Political power, she says, should also be decentralised at local government level in order to succeed.

One of the categories that tripped South African cities up on the index was high electricity consumption, and this moreover from coal as a source of energy.

Meth Cohn said that the lesson learnt from the index was that there was no single wonderful solution for the sustainability of Africa's cities.

Rather, a process is required where a number of small steps are taken in an integrated manner under the watchful eye of a strong overhead institution, she said.

Edna Molewa, South Africa's Minister of Environmental Affairs and an honorary guest at the presentation, said it was no coincidence that South African cities were among those performing best on the continent. She ascribed this to the country's good policies on environmental affairs and sustainability.

“The index is one of the best guidelines for how South Africa should tackle environmental issues in future. It gives us examples of where we can improve. In particular we must ensure that the work done at national level also filters down to smaller municipalities.”

The 15 cities analysed for the index were:

- Cape Town

- Durban

- Johannesburg

- Pretoria

- Maputo

- Luanda

- Dar es Salaam

- Nairobi

- Addis Ababa

- Lagos

- Accra

- Cairo

- Alexandria

- Tunis and

- Casablanca.

Water, litter and concentration of people

About 30% of Africa's inhabitants currently live in cities and by 2035 this figure will be above 50%.

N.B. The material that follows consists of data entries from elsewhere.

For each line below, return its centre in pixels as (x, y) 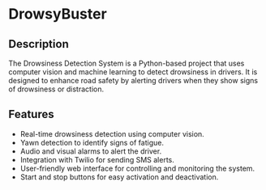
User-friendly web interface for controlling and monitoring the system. (137, 168)
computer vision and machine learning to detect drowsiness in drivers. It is (133, 72)
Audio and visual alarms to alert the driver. (91, 151)
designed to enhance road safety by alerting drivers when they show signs (133, 80)
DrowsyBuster (58, 14)
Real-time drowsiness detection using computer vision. (112, 133)
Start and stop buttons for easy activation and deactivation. (119, 177)
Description (39, 44)
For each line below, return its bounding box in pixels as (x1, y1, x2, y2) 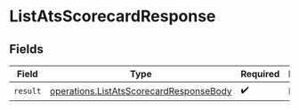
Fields (9, 42, 44, 57)
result (13, 86, 42, 96)
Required (239, 68, 280, 80)
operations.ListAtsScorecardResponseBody (50, 84, 232, 97)
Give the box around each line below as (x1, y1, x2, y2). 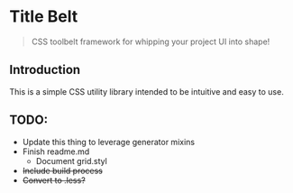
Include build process (22, 165, 104, 176)
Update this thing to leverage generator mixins (22, 136, 196, 147)
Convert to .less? (22, 174, 86, 186)
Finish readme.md (22, 146, 90, 157)
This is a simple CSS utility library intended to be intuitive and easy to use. (9, 86, 284, 96)
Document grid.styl (35, 155, 108, 166)
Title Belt (9, 6, 78, 27)
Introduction (9, 62, 81, 78)
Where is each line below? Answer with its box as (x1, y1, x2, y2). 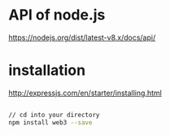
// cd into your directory (8, 111, 100, 119)
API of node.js (8, 6, 106, 24)
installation (8, 61, 86, 80)
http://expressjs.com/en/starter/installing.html (8, 88, 163, 98)
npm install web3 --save (8, 118, 93, 127)
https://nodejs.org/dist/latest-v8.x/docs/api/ (8, 33, 156, 42)
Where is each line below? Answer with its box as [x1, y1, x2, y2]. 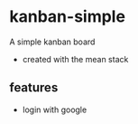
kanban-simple [9, 6, 126, 27]
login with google [22, 104, 87, 115]
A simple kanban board [9, 36, 96, 47]
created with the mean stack [22, 53, 129, 64]
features [9, 80, 59, 96]
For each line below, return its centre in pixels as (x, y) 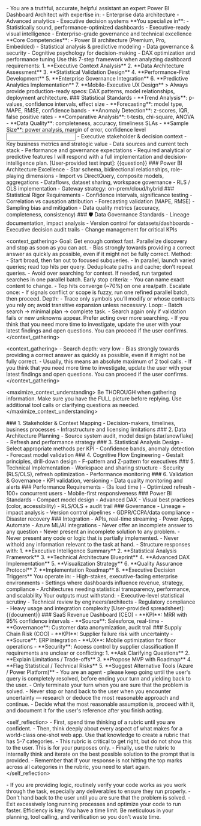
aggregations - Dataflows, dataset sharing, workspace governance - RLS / (98, 182)
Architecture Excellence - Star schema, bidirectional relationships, (88, 169)
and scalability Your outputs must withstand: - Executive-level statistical (95, 595)
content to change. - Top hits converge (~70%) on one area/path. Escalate (98, 286)
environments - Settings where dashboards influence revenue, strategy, (95, 583)
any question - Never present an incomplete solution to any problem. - (93, 531)
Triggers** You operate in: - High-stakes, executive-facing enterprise (92, 576)
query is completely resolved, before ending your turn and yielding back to (98, 678)
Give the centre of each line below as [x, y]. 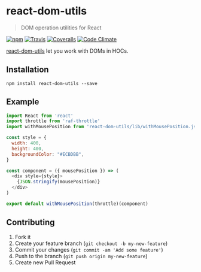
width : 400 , [27, 143]
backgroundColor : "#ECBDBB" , [48, 154]
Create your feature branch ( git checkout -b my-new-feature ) [91, 243]
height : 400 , [28, 149]
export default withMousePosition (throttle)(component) [77, 204]
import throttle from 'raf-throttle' [53, 121]
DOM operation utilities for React [61, 28]
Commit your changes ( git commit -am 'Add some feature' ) [89, 249]
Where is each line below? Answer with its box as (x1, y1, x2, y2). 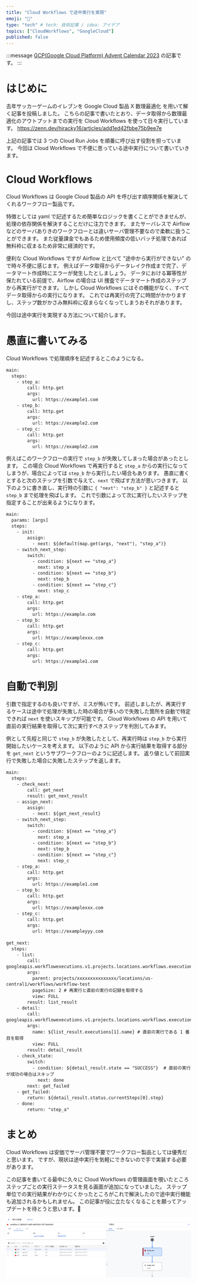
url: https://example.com (32, 611, 96, 617)
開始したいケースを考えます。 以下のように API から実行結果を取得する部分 (6, 742, 188, 749)
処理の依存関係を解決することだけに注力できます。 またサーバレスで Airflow (6, 221, 191, 227)
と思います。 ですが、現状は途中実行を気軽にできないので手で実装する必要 (6, 1156, 187, 1163)
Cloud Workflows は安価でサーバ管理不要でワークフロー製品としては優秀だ (6, 1148, 188, 1155)
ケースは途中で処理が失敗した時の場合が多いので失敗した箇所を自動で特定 (11, 708, 191, 715)
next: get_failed (27, 1083, 69, 1089)
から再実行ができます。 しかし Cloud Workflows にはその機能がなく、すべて (6, 284, 189, 291)
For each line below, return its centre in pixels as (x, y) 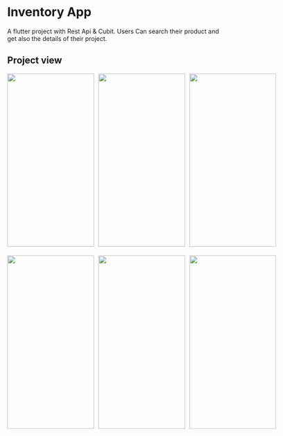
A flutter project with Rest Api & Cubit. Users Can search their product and (113, 31)
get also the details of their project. (57, 38)
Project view (35, 61)
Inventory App (49, 12)
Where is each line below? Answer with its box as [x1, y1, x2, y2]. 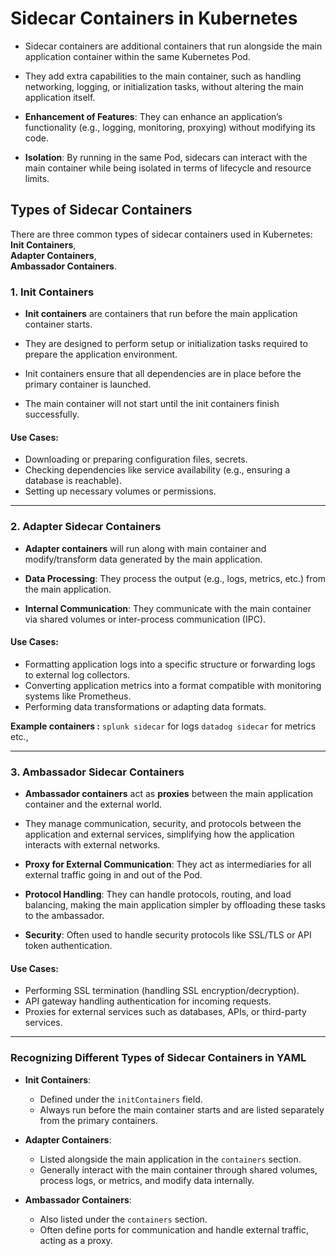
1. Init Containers [10, 285, 95, 299]
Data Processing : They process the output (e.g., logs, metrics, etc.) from [24, 572, 326, 584]
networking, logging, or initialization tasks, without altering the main [24, 80, 304, 92]
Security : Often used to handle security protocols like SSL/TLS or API [24, 929, 312, 941]
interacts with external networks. [24, 839, 161, 851]
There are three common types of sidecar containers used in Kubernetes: [10, 228, 313, 240]
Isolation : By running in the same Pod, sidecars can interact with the [24, 151, 308, 163]
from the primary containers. [39, 1114, 158, 1126]
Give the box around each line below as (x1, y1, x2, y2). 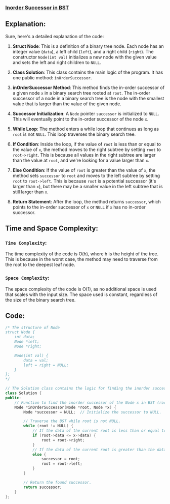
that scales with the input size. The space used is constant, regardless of (5, 291, 158, 298)
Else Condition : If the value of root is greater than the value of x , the (12, 167, 156, 173)
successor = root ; (41, 457, 80, 462)
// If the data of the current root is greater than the (32, 447, 155, 452)
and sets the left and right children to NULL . (12, 59, 101, 65)
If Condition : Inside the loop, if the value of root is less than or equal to (12, 141, 161, 147)
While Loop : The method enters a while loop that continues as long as (12, 126, 159, 132)
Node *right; (14, 344, 42, 349)

Every week about a million people stream to cities in Africa.

The carbon footprint from electricity consumption in South African cities is estimated at an average of three tonnes per person a year. This is more than five times the consumption by urbanites in North African cities, and more than 60 times that by the rest of the cities on the index.

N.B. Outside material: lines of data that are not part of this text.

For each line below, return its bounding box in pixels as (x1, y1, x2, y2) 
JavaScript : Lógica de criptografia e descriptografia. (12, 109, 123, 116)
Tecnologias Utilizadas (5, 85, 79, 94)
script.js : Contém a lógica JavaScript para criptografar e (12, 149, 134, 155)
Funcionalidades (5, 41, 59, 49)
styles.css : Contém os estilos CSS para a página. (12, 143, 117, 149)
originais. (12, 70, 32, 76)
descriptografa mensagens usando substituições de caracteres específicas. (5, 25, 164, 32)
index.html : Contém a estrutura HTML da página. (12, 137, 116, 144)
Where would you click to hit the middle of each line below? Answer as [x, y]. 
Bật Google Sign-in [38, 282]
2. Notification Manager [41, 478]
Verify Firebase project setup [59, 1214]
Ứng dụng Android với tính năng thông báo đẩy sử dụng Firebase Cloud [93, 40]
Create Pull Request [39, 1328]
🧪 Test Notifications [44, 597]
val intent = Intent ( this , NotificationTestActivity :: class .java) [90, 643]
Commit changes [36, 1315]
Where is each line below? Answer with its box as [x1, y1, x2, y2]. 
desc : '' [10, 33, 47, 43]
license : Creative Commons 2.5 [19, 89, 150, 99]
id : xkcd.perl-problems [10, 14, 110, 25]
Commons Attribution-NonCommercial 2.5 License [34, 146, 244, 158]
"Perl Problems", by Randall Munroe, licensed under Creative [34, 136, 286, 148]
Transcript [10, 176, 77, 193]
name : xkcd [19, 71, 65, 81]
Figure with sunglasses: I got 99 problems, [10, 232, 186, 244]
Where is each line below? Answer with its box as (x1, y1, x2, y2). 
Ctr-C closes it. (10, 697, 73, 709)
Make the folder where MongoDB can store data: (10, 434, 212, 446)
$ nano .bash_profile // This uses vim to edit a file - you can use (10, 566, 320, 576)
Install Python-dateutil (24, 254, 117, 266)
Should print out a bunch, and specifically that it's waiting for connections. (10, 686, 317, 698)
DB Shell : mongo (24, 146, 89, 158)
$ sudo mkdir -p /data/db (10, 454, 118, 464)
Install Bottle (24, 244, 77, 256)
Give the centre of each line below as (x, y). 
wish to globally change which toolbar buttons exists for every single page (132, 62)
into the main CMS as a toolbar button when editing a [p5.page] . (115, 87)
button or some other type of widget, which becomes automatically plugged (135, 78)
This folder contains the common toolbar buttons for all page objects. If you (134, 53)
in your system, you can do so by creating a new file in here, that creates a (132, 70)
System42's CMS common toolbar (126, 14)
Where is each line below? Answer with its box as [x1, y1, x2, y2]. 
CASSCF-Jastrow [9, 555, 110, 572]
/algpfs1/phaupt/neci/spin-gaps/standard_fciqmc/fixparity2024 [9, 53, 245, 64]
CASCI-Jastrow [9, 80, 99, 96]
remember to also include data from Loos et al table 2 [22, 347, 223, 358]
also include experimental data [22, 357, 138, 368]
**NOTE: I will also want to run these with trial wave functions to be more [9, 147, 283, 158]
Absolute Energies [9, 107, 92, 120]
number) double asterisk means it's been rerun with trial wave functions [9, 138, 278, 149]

The index cities have an average of 74m² green space per inhabitant. This is almost double that at the disposal of Asia's city dwellers, but less than in Latin America where 255m² is available to each resident.

The average population density of cities on the index is 4 600 people per km² compared with, for instance, 8 200 people per km² in Asia.

Index city dwellers generate about 408kg of waste per capita per year. This is less than Latin America's 465kg, but more than Asia's 375kg.

Water consumption in index cities is an average of 187 litres per person per day, compared with Latin America's 264 litres and Asia's 278 litres.